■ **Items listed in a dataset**
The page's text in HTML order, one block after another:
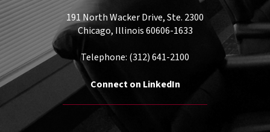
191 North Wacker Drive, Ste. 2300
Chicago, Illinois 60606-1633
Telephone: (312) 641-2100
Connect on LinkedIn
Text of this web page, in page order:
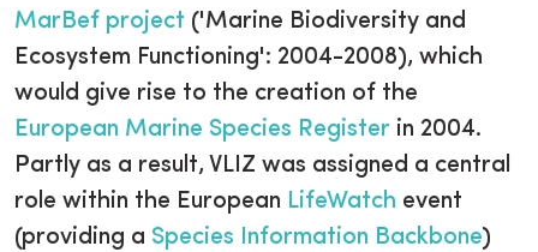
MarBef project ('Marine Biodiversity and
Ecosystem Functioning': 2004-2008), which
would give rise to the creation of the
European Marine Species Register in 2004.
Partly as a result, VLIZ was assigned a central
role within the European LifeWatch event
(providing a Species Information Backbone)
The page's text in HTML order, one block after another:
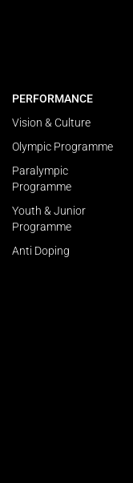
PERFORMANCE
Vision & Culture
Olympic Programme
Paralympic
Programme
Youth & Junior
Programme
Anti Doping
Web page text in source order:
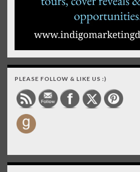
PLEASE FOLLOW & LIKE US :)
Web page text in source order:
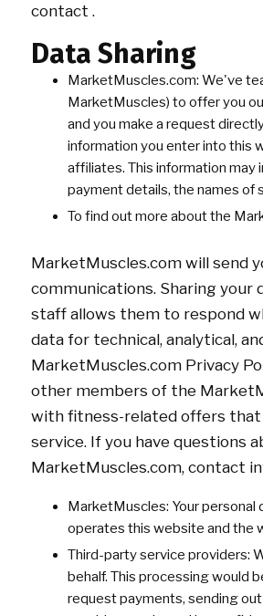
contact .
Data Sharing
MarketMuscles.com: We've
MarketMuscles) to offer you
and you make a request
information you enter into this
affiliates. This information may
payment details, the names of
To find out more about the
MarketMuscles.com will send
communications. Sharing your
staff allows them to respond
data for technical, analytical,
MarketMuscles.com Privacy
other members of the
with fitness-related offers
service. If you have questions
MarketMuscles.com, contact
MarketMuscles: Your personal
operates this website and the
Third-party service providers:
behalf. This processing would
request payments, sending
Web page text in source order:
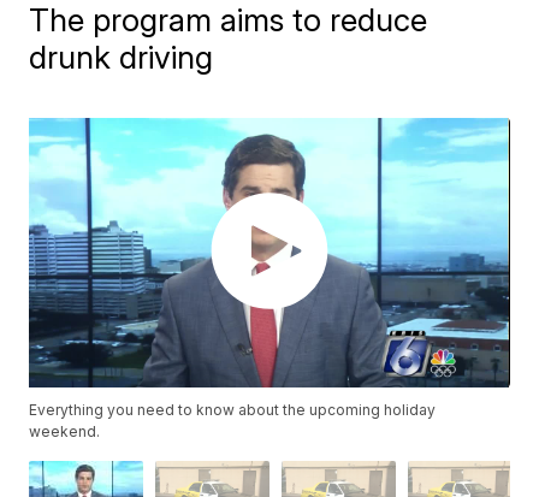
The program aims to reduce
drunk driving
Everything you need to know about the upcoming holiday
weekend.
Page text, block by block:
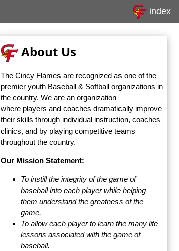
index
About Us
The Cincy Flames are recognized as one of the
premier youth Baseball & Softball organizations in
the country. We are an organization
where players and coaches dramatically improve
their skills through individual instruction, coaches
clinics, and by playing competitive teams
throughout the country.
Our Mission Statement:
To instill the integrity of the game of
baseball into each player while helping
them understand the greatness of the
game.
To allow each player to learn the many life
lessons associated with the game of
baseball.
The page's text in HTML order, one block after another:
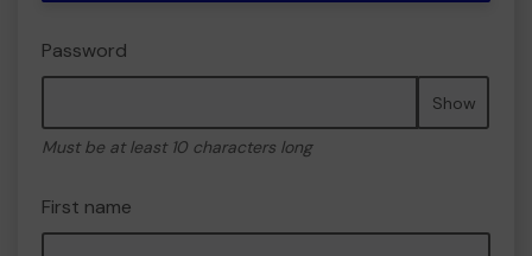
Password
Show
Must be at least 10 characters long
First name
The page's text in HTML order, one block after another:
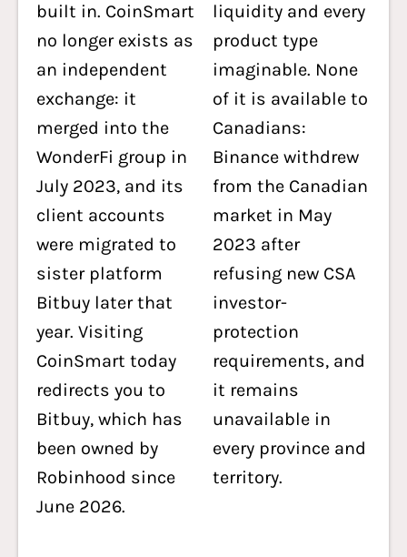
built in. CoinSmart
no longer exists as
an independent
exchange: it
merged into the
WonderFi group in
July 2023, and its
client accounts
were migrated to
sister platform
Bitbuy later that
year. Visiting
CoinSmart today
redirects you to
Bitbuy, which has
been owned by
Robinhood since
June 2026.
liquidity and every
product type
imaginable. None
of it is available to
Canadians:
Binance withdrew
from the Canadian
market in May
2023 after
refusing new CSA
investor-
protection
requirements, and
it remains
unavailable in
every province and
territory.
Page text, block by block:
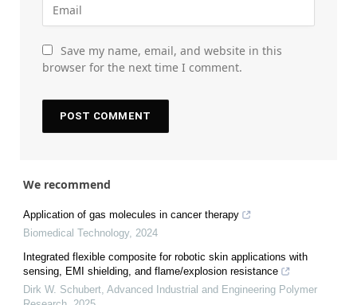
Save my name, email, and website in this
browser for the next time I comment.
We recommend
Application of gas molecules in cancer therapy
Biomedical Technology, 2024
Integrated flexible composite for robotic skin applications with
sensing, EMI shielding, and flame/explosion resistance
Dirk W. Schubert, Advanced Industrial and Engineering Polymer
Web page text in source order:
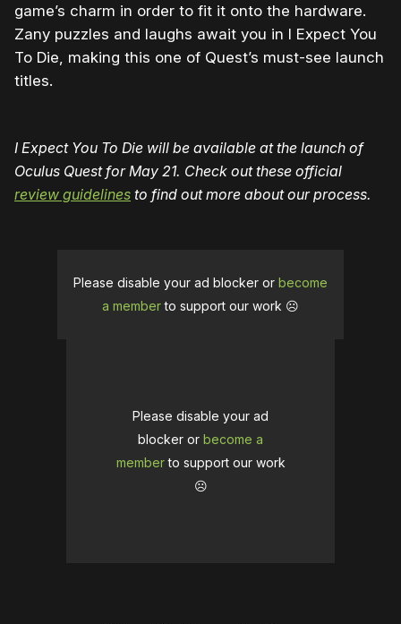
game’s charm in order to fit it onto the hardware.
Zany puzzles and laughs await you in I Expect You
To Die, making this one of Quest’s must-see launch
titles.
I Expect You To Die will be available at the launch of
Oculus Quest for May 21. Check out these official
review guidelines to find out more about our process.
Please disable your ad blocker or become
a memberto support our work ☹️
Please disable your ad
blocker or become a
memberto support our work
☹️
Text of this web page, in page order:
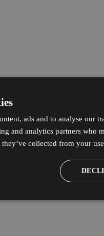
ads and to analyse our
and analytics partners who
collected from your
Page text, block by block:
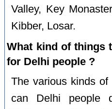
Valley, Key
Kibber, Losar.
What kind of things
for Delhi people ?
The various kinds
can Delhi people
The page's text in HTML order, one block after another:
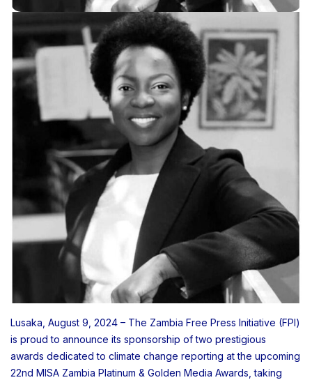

■ **Task details**
Would you please repeat each record exactly? Leave the pictures out.

■ **Expected output**
The page's text in HTML order, one block after another:
191 North Wacker Drive, Ste. 2300
Chicago, Illinois 60606-1633
Telephone: (312) 641-2100
Connect on LinkedIn
Text of this web page, in page order:
MarBef project ('Marine Biodiversity and
Ecosystem Functioning': 2004-2008), which
would give rise to the creation of the
European Marine Species Register in 2004.
Partly as a result, VLIZ was assigned a central
role within the European LifeWatch event
(providing a Species Information Backbone)
The page's text in HTML order, one block after another:
PERFORMANCE
Vision & Culture
Olympic Programme
Paralympic
Programme
Youth & Junior
Programme
Anti Doping
Web page text in source order:
PLEASE FOLLOW & LIKE US :)
Web page text in source order:
contact .
Data Sharing
MarketMuscles.com: We've
MarketMuscles) to offer you
and you make a request
information you enter into this
affiliates. This information may
payment details, the names of
To find out more about the
MarketMuscles.com will send
communications. Sharing your
staff allows them to respond
data for technical, analytical,
MarketMuscles.com Privacy
other members of the
with fitness-related offers
service. If you have questions
MarketMuscles.com, contact
MarketMuscles: Your personal
operates this website and the
Third-party service providers:
behalf. This processing would
request payments, sending
Web page text in source order:
The program aims to reduce
drunk driving
Everything you need to know about the upcoming holiday
weekend.
Page text, block by block:
index
About Us
The Cincy Flames are recognized as one of the
premier youth Baseball & Softball organizations in
the country. We are an organization
where players and coaches dramatically improve
their skills through individual instruction, coaches
clinics, and by playing competitive teams
throughout the country.
Our Mission Statement:
To instill the integrity of the game of
baseball into each player while helping
them understand the greatness of the
game.
To allow each player to learn the many life
lessons associated with the game of
baseball.
The page's text in HTML order, one block after another:
Password
Show
Must be at least 10 characters long
First name
The page's text in HTML order, one block after another:
built in. CoinSmart
no longer exists as
an independent
exchange: it
merged into the
WonderFi group in
July 2023, and its
client accounts
were migrated to
sister platform
Bitbuy later that
year. Visiting
CoinSmart today
redirects you to
Bitbuy, which has
been owned by
Robinhood since
June 2026.
liquidity and every
product type
imaginable. None
of it is available to
Canadians:
Binance withdrew
from the Canadian
market in May
2023 after
refusing new CSA
investor-
protection
requirements, and
it remains
unavailable in
every province and
territory.
Page text, block by block:
Save my name, email, and website in this
browser for the next time I comment.
We recommend
Application of gas molecules in cancer therapy
Biomedical Technology, 2024
Integrated flexible composite for robotic skin applications with
sensing, EMI shielding, and flame/explosion resistance
Dirk W. Schubert, Advanced Industrial and Engineering Polymer
Web page text in source order:
game’s charm in order to fit it onto the hardware.
Zany puzzles and laughs await you in I Expect You
To Die, making this one of Quest’s must-see launch
titles.
I Expect You To Die will be available at the launch of
Oculus Quest for May 21. Check out these official
review guidelines to find out more about our process.
Please disable your ad blocker or become
a memberto support our work ☹️
Please disable your ad
blocker or become a
memberto support our work
☹️
Text of this web page, in page order:
ads and to analyse our
and analytics partners who
collected from your
Page text, block by block:
Valley, Key
Kibber, Losar.
What kind of things
for Delhi people ?
The various kinds
can Delhi people
The page's text in HTML order, one block after another:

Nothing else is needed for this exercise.